■ **PROBLEM STATEMENT**
Copy verbatim the block of lines in the entries below whose first line contains "全て利用することができる。 (70, 180)" and whose last line contains "なものが fk_TextImage のプロパティやメソッドとして提供されている。". Leave out all other lines.
■ ■ ■ ■ ■
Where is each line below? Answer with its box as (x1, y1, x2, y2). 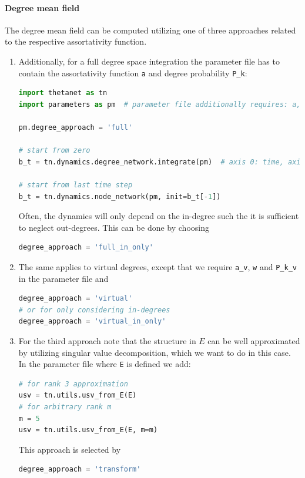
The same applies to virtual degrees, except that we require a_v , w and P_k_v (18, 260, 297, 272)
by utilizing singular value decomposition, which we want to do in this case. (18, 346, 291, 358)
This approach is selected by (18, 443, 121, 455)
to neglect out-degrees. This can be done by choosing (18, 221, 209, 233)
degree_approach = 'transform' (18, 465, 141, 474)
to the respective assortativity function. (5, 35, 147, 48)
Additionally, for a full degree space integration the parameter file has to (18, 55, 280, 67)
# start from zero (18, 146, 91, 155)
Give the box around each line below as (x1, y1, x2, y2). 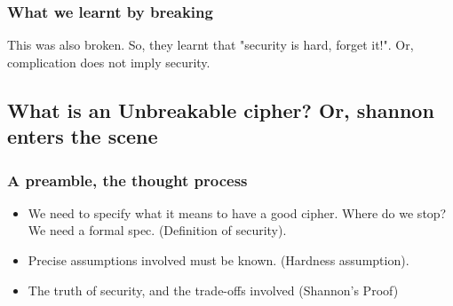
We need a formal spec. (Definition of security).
■ ■ ■ ■ ■
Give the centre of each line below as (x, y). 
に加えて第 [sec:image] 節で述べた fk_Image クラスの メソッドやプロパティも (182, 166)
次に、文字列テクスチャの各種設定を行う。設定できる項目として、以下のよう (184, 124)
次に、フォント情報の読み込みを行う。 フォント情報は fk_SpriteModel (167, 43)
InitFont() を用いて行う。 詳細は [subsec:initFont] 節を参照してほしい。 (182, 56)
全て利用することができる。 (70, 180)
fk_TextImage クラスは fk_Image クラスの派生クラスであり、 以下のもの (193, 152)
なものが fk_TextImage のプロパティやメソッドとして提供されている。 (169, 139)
■ ■ ■ ■ ■
■ **FINAL ANSWER**
全て利用することができる。 (70, 180)
fk_TextImage クラスは fk_Image クラスの派生クラスであり、 以下のもの (193, 152)
なものが fk_TextImage のプロパティやメソッドとして提供されている。 (169, 139)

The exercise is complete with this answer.